Presidente joga para a plateia e quer que ministro faça mágica no gasto social
Jair Bolsonaro tem de tomar sua primeira decisão relevante de governo: o dinheiro que seria destinado ao Bolsa Família Verde Amarelo. O que acontece então nessa situação inédita?
Bolsonaro frita o ministro Paulo Guedes (Economia) em público.
Em um palanque, disse que não vai tirar dinheiro de pobres para dar a paupérrimos. É fato que o Ministério da Economia havia vazado esse plano de renda básica sem ter o “tá ok” do presidente. Tais coisas acontecem porque o governo não tem rumo, programa e Bolsonaro lida com os ministros como se fossem estranhos: não governa, libera o desgoverno (Educação, Ambiente, Itamaraty) ou o não-governo (Saúde).
O pito de Bolsonaro virou rebu. Ministros vazaram intrigas contra Guedes para jornalistas e povos dos mercados. Azedou o clima entre credores do governo e negociadores de dinheiro em geral, que ignoraram pedidos de “patriotismo” de Bolsonaro. Juros e dólar subiram.

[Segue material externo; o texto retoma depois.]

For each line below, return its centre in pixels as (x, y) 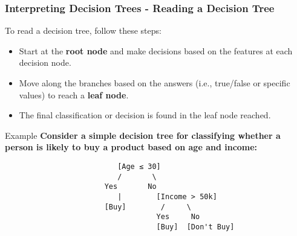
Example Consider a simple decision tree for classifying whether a (143, 135)
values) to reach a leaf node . (74, 94)
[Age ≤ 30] (139, 166)
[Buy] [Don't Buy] (195, 227)
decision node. (45, 62)
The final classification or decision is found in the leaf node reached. (145, 115)
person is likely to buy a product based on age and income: (131, 147)
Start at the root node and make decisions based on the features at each (156, 50)
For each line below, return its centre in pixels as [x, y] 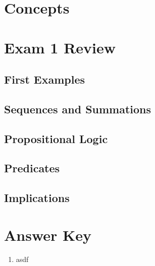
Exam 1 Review [60, 47]
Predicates [32, 168]
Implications [37, 198]
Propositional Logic [56, 138]
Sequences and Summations [78, 109]
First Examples [45, 79]
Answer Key [48, 235]
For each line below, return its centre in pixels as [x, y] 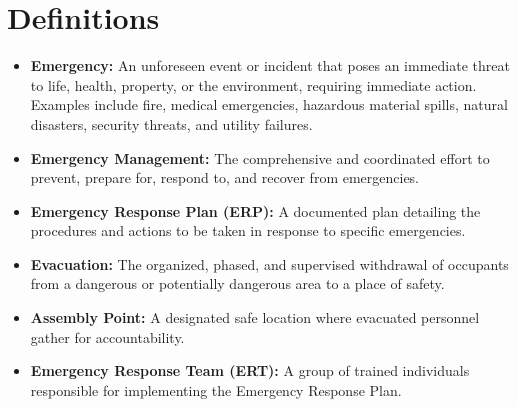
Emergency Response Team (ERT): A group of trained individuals [250, 370]
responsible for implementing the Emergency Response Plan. [216, 389]
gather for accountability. [107, 336]
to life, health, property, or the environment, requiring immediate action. [253, 84]
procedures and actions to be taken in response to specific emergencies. [248, 230]
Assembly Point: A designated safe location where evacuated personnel [255, 317]
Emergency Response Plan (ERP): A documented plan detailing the [255, 210]
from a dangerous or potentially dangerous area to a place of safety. [237, 283]
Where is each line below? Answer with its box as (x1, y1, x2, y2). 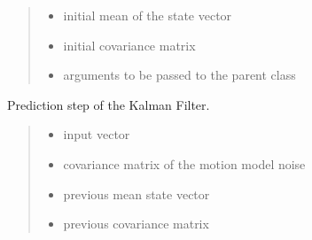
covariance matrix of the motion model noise (63, 154, 306, 173)
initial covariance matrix (63, 35, 196, 54)
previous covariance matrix (63, 214, 209, 233)
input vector (63, 125, 130, 143)
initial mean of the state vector (63, 6, 232, 24)
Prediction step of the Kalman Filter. (7, 95, 210, 113)
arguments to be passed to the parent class (63, 66, 296, 84)
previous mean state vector (63, 184, 210, 203)
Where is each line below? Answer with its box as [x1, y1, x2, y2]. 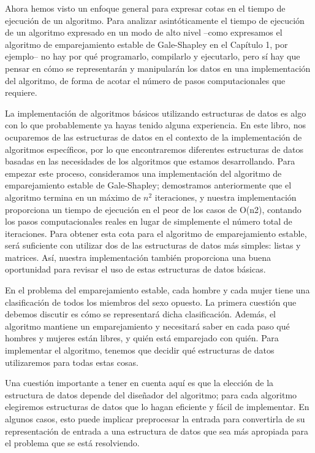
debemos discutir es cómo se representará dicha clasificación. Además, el [5, 308, 276, 320]
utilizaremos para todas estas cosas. [5, 355, 139, 368]
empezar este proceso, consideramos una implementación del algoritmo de [5, 166, 282, 179]
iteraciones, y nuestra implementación [154, 190, 297, 203]
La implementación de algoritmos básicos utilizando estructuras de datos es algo [5, 106, 306, 119]
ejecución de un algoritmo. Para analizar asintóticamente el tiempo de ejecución [5, 14, 305, 26]
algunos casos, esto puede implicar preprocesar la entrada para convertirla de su [5, 412, 305, 425]
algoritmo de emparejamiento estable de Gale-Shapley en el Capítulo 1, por [5, 37, 288, 50]
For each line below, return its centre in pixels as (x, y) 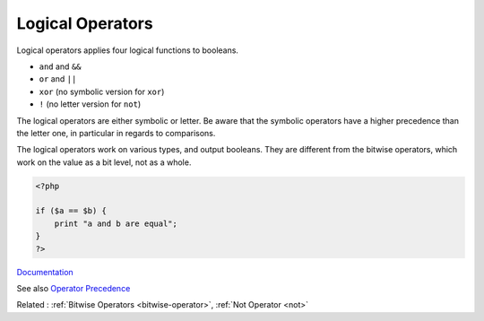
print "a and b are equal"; (116, 223)
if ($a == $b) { (71, 211)
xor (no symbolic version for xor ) (102, 91)
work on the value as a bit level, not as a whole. (104, 162)
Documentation (45, 272)
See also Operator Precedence (73, 288)
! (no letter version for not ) (90, 104)
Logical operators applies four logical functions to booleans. (128, 50)
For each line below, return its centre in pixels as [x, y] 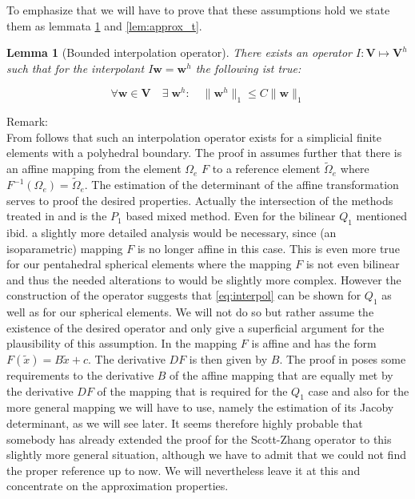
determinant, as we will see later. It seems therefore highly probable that [185, 423]
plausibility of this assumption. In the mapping [122, 343]
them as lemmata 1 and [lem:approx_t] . [104, 25]
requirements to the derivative [80, 375]
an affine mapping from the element [94, 169]
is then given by [228, 359]
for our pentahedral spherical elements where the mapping [149, 264]
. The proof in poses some [343, 359]
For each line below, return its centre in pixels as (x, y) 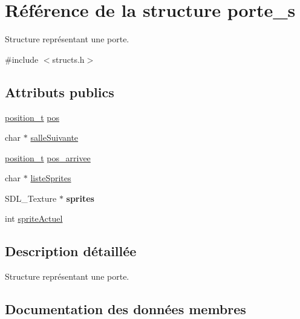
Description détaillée (71, 251)
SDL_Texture (31, 198)
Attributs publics (60, 92)
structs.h (68, 59)
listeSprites (51, 178)
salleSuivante (54, 137)
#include (22, 59)
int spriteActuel (34, 218)
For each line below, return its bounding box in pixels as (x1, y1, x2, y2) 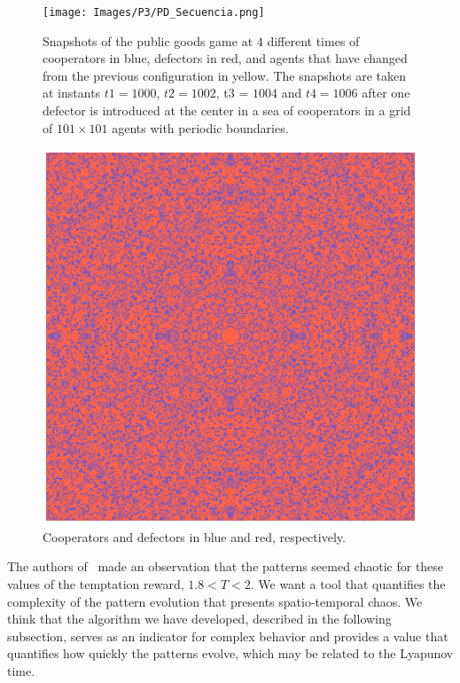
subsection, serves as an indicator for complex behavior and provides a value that (7, 626, 448, 645)
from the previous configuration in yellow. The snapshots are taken (43, 66, 406, 84)
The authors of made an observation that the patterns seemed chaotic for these (7, 557, 444, 576)
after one (362, 83, 410, 102)
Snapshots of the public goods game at (43, 31, 253, 50)
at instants (43, 83, 101, 102)
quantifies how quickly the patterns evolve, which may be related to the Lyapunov (7, 644, 454, 663)
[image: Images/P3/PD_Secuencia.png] (43, 6, 265, 19)
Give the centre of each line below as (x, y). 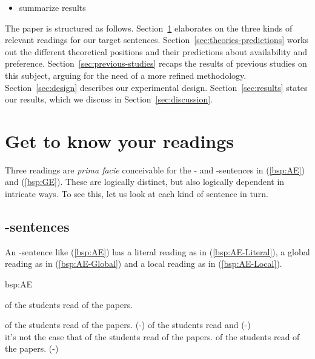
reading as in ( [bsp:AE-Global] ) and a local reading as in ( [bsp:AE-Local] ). (144, 263)
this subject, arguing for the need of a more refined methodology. (126, 75)
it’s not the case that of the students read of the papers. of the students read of (152, 336)
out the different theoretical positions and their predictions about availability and (156, 51)
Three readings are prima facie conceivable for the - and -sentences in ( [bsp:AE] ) (155, 169)
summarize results (52, 7)
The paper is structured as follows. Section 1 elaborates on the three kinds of (149, 28)
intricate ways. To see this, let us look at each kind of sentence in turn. (137, 194)
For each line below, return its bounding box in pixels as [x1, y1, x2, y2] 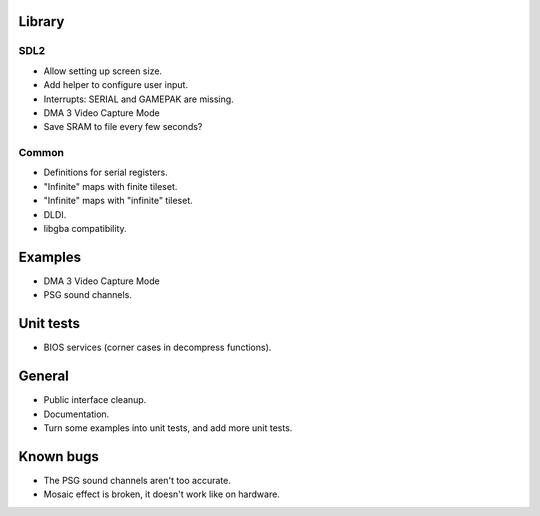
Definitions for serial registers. [43, 166, 169, 179]
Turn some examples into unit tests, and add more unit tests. [43, 421, 293, 434]
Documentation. [43, 408, 110, 420]
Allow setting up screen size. [43, 65, 163, 77]
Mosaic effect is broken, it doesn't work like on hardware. [43, 488, 280, 500]
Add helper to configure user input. [43, 79, 189, 91]
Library [18, 13, 65, 30]
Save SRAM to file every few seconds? [43, 121, 203, 133]
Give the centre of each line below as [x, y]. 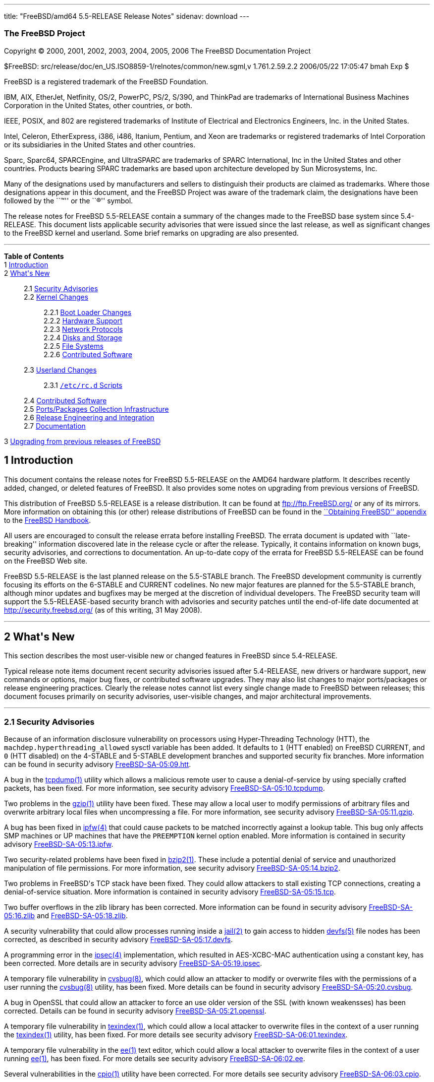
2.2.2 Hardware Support [83, 320]
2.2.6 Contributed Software [88, 354]
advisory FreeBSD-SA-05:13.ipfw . [59, 844]
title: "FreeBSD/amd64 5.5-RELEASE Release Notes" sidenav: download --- [127, 16]
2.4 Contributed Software [65, 400]
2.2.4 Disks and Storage [83, 337]
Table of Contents [34, 256]
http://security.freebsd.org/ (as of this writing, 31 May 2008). [103, 610]

O ambiente na finança melhorou um tico quando Rodrigo Maia (DEM-RJ), presidente da Câmara e do parlamentarismo branco, reafirmou que não vai passar no Congresso qualquer tentativa de burlar o teto de gastos e que é preciso rever vinculações de despesas, sem dizer quais.
Maia também disse que a Economia vazou planos que não estavam autorizados por Bolsonaro. Ou seja, nesta rodada da refrega entre o governo e o ministro, bateu em Guedes. O deputado reassumiu a regência do programa econômico reformista, pois.
De que vinculações falava Maia? Do piso da saúde e da educação? É a última grande despesa carimbada. Os outros gastos obrigatórios relevantes são aqueles vinculados ao salário mínimo, como o piso da Previdência e de benefícios assistenciais, e salários de servidores.
Maia, assim como Guedes, está dizendo que o dinheiro para o Renda Brasil terá de vir do corte de outras despesas. Bolsonaro quer que Guedes faça mágica ou joga para a plateia (“não me deixam governar”).
Mantido o teto, não há dinheiro para os planos sociais que podem sustentar a popularidade presidencial a não ser que se compre uma briga social feia.
No entanto, mesmo o corte brabo de salários de servidores previsto na PEC Emergencial renderia uns R$ 15 bilhões em 2021 e R$ 37 bilhões em 2022. Isto é, o dinheiro demoraria a chegar e iria todo para o Renda Brasil. Assim, o investimento em obras cairia para perto de zero.
Guedes quer financiar o Renda Brasil com cortes do abono salarial, do Farmácia Popular e do seguro desemprego sazonal de pescadores, o que daria no máximo uns R$ 24 bilhões. Um Renda Brasil que pague R$ 270 mensais a 20 milhões de famílias custaria quase R$ 65 bilhões por ano (o Bolsa Família custa R$ 33 bilhões anuais). Bolsonaro quer um programa maior.
O que sobra para talhar?
Benefícios de Prestação Continuada (BPC), que pagam mais de R$ 60 bilhões por ano a idosos e pessoas com deficiência muito pobres. Ou uma redução de despesas com o seguro desemprego, que antes da calamidade estavam orçadas em R$ 35 bilhões em 2020. Esses cortes não passam no Congresso.
Logo, Bolsonaro está em uma sinuca de bico, como diz o povo. Começou a tratar Guedes como tratava Sergio Moro nos meses antes da degola: desautorizações e pitos do tipo “quem manda sou eu”. O Posto Ipiranga foi reduzido a loja de conveniência.
Muita gente acha que já tem uma faixa de “passa-se o ponto” na lojinha. Que fosse. Nada disso resolve o problema político-eleitoral de Bolsonaro. Para resolver, ou derruba o teto sem mais, à matroca, o que vai dar em besteira econômica, ou compra briga social.